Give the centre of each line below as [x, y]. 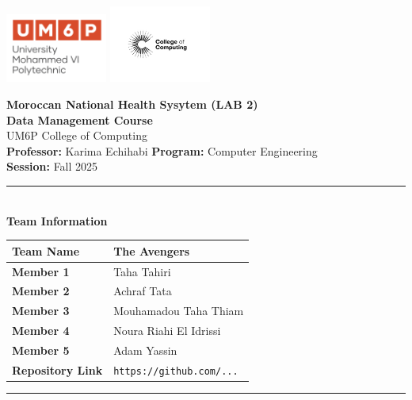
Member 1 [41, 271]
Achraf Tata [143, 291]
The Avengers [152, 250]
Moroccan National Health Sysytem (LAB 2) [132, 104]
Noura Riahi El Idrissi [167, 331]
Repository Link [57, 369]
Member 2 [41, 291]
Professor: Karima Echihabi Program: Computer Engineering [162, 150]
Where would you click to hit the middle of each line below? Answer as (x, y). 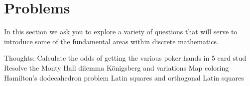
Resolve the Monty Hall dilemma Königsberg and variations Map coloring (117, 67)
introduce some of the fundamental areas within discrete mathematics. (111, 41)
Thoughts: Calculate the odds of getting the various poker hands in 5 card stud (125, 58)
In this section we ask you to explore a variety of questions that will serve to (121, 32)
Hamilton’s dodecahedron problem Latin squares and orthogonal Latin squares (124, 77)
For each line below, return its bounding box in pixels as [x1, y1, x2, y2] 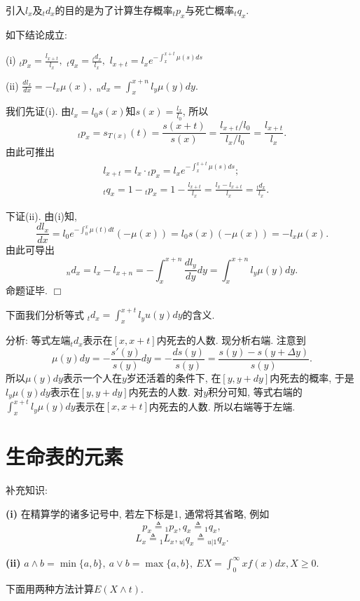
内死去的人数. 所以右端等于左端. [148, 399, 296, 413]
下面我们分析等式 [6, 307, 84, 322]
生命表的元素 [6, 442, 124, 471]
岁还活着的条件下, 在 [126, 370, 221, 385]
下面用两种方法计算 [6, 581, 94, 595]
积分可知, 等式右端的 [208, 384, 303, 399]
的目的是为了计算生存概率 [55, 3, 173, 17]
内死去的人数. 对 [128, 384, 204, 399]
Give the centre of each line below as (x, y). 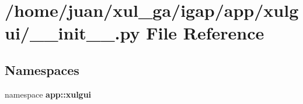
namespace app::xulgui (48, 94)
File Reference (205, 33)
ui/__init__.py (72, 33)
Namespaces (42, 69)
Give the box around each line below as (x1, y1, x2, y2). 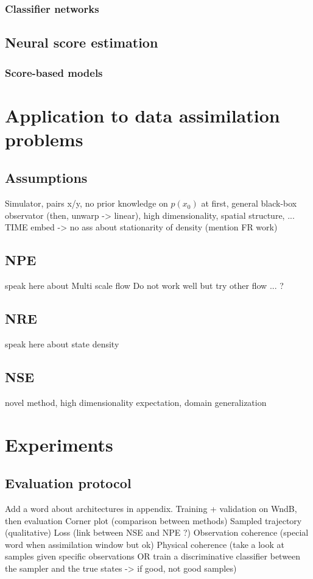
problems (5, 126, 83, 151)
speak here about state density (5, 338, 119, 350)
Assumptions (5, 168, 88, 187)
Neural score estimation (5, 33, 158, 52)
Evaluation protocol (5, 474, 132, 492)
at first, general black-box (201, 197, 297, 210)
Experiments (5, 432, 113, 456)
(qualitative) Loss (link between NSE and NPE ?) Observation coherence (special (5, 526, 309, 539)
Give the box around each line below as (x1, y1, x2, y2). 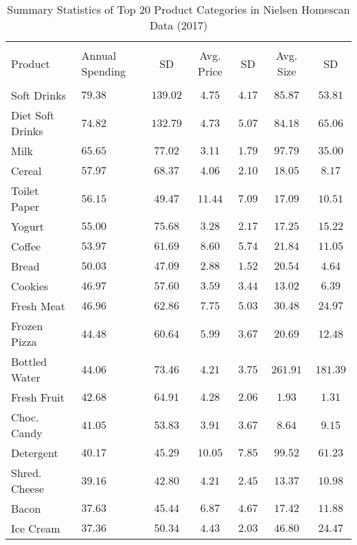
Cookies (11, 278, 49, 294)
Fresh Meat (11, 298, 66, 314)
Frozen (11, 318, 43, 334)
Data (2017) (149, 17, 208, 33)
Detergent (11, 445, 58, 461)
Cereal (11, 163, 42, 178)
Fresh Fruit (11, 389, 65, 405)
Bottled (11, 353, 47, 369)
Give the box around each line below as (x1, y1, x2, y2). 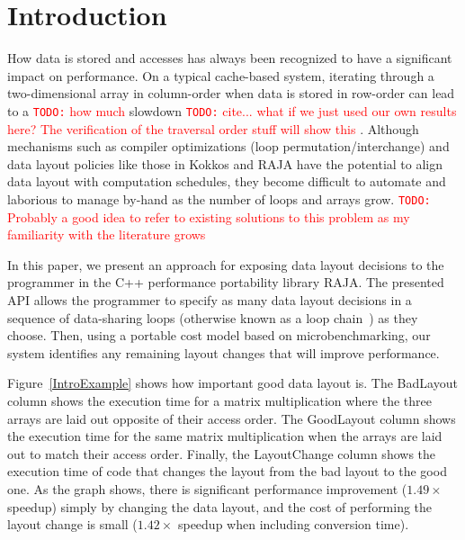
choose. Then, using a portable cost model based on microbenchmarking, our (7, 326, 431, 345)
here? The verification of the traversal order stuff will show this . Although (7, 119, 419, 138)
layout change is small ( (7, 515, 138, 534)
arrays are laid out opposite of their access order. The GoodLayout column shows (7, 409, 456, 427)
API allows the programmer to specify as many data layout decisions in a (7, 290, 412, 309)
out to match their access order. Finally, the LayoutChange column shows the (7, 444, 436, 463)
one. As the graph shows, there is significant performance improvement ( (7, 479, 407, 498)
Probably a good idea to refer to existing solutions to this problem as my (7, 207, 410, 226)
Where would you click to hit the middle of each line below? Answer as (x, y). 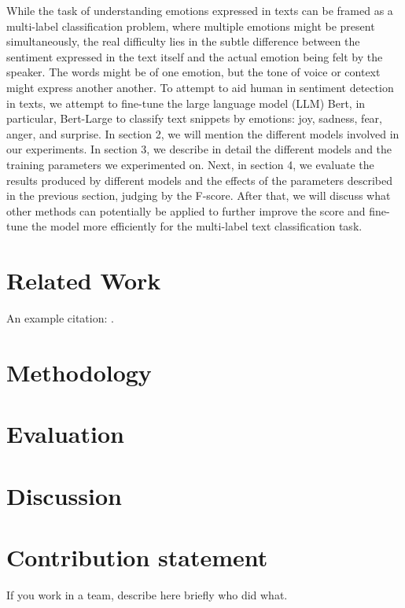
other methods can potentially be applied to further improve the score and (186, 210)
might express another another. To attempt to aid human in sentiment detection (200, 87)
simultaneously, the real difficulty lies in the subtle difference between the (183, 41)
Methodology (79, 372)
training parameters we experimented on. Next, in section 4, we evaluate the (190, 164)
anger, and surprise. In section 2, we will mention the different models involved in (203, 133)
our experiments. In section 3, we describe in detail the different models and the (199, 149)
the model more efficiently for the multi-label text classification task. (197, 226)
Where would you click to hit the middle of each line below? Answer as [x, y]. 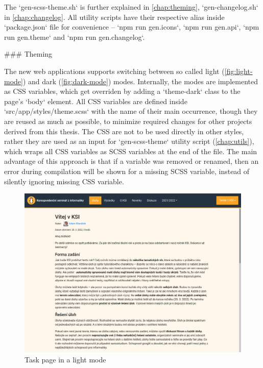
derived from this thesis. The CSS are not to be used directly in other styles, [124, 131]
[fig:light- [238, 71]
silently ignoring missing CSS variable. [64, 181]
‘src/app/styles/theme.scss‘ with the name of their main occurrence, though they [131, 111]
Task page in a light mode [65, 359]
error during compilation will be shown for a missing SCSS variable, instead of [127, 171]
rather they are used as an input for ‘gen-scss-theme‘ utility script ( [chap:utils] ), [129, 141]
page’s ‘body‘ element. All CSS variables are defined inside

********************

• How to complete this task
Scan the material above. Extract every line in which the word "styles" occurs.

• Finished task
derived from this thesis. The CSS are not to be used directly in other styles, [124, 131]
‘src/app/styles/theme.scss‘ with the name of their main occurrence, though they [131, 111]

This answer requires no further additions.